*** The input ***
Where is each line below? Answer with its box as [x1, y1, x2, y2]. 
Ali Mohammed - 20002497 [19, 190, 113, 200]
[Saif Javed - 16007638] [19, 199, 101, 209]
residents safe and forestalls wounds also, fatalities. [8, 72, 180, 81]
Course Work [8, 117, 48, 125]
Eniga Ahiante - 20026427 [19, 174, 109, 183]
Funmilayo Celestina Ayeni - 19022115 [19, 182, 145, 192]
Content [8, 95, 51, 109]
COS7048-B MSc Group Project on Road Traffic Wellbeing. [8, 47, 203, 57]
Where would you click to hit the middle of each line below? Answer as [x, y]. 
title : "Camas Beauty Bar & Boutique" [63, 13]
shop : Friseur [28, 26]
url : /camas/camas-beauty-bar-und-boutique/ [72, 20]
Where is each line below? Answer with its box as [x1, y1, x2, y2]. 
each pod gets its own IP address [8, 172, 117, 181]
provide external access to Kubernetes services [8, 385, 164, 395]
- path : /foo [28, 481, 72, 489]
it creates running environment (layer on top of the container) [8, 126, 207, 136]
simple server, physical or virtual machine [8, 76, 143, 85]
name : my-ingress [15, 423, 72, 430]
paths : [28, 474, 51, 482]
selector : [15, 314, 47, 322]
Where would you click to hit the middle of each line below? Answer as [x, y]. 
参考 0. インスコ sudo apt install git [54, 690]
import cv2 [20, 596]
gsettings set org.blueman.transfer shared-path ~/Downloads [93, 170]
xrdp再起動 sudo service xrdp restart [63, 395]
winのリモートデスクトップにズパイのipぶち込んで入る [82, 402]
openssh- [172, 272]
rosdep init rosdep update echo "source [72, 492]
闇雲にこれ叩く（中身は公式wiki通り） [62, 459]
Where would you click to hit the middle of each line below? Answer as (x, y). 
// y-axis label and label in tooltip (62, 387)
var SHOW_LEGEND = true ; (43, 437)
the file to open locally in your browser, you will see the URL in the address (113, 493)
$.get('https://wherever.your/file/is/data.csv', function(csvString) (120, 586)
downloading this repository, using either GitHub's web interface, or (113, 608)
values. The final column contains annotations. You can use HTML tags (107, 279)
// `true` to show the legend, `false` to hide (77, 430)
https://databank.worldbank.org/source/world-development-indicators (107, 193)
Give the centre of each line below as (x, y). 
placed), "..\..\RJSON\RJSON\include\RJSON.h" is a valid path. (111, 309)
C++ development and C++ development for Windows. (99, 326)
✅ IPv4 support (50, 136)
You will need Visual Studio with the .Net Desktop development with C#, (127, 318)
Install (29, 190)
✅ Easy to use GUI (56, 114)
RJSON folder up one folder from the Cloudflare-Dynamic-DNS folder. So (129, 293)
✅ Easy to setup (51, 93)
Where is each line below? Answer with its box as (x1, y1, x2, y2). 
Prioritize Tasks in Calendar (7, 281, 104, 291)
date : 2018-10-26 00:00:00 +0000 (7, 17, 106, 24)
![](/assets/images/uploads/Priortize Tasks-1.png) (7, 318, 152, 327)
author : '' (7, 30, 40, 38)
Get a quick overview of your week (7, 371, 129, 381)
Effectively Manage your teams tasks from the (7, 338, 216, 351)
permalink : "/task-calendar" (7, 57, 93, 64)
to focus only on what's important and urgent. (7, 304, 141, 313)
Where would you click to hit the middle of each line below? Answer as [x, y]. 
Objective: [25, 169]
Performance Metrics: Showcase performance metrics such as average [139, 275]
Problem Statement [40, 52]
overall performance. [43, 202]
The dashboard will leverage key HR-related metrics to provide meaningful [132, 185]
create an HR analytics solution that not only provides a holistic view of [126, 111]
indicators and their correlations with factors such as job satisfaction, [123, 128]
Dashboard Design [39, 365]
*** End of The input ***
Exercise brief »
If a line of the listing above contains "will", pick it out and copy it.

Response »
the file to open locally in your browser, you will see the URL in the address (113, 493)
You will need Visual Studio with the .Net Desktop development with C#, (127, 318)
The dashboard will leverage key HR-related metrics to provide meaningful [132, 185]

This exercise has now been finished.